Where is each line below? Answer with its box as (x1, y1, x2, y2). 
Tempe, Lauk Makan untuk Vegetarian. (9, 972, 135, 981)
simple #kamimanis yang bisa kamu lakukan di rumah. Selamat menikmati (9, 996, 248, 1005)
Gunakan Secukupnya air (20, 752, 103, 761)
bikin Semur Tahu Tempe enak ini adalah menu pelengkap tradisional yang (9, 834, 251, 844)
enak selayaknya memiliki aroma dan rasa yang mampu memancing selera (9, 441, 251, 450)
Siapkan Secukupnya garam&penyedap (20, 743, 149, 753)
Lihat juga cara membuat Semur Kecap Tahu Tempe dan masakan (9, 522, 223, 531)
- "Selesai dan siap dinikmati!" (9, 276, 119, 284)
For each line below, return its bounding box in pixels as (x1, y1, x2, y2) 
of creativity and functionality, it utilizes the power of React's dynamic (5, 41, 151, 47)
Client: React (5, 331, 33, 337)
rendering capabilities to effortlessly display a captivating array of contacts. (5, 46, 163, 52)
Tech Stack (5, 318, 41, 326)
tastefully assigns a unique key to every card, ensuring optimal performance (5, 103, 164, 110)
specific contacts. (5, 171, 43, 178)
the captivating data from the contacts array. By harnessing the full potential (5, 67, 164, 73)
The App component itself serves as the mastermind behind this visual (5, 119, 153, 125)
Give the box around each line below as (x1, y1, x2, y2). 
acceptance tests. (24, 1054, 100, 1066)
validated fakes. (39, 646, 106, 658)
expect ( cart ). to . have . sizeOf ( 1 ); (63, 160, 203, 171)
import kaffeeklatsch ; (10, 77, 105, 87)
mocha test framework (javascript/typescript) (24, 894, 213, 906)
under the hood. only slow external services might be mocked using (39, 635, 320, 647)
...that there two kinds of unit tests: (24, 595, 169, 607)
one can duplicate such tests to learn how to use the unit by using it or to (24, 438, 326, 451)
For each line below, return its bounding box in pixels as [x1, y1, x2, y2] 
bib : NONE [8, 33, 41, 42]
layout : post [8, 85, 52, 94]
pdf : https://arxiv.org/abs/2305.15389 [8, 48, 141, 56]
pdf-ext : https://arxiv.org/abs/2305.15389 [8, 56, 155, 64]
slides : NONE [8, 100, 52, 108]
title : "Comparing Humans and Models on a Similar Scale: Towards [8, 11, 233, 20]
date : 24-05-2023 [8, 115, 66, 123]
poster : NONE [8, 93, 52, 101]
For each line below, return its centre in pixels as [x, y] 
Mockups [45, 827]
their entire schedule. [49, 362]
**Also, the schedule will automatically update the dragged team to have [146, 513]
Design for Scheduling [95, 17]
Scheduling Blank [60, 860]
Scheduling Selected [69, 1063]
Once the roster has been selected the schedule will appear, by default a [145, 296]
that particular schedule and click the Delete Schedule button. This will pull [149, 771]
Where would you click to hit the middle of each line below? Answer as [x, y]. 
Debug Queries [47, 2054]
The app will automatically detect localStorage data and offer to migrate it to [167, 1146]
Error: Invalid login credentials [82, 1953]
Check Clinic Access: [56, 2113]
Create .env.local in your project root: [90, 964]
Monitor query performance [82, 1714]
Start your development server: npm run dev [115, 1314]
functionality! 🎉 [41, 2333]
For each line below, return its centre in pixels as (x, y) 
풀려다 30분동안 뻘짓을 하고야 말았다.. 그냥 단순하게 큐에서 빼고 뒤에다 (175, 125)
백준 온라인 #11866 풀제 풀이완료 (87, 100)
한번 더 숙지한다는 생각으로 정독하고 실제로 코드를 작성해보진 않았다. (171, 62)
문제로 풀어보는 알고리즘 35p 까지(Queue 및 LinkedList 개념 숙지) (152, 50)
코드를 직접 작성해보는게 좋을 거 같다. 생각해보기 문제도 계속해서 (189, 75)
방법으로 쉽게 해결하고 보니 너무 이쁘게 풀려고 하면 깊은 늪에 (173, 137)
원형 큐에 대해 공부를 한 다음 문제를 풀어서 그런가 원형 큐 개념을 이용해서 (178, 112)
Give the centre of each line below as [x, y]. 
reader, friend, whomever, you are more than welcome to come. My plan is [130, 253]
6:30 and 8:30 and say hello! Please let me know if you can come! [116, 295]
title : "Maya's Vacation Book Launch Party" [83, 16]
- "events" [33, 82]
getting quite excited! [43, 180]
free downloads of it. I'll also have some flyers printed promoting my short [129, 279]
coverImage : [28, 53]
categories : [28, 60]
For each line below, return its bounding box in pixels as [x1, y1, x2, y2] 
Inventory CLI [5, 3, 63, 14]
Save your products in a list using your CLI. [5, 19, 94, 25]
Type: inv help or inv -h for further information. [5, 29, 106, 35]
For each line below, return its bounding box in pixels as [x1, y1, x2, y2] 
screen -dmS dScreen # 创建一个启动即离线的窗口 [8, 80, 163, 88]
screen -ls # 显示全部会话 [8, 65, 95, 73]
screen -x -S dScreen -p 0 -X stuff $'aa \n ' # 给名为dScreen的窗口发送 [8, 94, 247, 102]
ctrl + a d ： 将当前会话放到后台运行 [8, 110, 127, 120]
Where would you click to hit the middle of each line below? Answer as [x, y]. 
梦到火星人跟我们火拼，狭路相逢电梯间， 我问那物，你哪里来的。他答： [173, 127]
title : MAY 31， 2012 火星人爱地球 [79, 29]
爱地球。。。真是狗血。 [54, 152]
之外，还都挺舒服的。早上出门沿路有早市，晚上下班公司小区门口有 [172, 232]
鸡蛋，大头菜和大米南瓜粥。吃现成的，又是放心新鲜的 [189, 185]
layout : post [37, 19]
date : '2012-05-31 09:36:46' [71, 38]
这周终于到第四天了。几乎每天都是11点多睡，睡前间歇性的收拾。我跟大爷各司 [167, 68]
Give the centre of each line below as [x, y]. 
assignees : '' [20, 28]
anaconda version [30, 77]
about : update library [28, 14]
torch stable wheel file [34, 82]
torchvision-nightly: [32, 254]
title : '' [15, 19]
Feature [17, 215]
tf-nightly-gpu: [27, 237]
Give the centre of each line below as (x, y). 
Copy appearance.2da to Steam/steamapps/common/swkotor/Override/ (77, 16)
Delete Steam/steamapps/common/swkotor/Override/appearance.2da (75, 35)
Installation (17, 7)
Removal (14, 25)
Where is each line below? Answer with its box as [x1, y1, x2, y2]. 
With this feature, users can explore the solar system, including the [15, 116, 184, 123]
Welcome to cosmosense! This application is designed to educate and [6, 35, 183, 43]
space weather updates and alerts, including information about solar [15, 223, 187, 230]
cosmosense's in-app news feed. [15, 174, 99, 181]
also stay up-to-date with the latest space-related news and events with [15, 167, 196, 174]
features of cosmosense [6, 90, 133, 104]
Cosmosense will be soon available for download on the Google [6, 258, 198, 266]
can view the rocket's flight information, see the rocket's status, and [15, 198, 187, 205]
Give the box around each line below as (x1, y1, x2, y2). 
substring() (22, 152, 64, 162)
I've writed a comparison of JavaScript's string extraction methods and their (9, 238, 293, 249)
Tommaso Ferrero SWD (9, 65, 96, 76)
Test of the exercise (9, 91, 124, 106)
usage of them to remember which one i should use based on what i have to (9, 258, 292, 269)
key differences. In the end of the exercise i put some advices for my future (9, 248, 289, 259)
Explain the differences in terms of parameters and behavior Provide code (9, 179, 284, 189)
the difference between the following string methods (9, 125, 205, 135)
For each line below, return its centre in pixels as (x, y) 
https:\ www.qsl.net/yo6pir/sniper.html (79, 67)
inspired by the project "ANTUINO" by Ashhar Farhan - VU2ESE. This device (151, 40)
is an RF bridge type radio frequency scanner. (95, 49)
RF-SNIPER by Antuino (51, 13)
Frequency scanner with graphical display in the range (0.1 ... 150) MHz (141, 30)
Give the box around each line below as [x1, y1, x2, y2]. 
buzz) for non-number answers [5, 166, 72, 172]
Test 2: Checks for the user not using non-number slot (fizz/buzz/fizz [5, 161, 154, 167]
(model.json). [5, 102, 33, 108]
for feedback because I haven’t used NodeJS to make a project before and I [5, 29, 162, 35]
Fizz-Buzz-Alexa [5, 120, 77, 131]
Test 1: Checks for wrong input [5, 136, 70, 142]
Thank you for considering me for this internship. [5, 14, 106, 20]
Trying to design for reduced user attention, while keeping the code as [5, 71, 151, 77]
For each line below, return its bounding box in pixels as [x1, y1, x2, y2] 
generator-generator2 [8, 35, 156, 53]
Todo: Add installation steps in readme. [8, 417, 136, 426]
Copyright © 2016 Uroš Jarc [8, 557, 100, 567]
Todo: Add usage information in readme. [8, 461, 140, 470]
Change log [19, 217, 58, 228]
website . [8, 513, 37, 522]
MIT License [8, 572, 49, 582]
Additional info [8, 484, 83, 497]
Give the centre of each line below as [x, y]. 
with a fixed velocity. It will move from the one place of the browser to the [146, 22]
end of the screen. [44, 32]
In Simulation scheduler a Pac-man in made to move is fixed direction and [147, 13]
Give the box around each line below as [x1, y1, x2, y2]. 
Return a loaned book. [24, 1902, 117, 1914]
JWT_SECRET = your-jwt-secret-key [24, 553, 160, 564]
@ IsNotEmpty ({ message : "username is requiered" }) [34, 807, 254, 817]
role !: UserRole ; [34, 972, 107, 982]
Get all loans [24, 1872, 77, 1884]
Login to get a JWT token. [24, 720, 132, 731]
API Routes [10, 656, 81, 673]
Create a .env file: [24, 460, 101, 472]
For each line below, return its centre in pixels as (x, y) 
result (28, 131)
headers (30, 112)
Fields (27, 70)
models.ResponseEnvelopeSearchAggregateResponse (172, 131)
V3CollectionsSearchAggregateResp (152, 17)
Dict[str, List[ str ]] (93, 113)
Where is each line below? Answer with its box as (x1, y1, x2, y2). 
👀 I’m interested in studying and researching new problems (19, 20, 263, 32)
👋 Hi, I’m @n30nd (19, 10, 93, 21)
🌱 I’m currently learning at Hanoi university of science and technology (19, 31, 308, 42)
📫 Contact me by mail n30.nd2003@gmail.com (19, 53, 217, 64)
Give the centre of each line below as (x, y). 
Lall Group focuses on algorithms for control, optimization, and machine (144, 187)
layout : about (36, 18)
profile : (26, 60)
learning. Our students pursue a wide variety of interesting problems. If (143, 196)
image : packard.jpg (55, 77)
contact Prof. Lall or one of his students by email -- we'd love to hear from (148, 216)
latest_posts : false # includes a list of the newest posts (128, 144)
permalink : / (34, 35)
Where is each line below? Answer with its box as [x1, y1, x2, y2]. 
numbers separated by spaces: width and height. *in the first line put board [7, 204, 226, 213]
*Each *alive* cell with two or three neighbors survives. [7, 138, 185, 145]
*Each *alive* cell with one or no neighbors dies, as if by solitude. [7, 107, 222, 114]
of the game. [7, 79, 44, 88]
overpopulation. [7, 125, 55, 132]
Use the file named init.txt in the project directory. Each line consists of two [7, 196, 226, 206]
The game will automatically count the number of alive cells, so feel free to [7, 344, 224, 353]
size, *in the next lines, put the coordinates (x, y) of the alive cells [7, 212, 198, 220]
—————
• Work task: Could you state how many lines in the entries contain the word "events"? Reply with nothing but the number.

• Task result: 2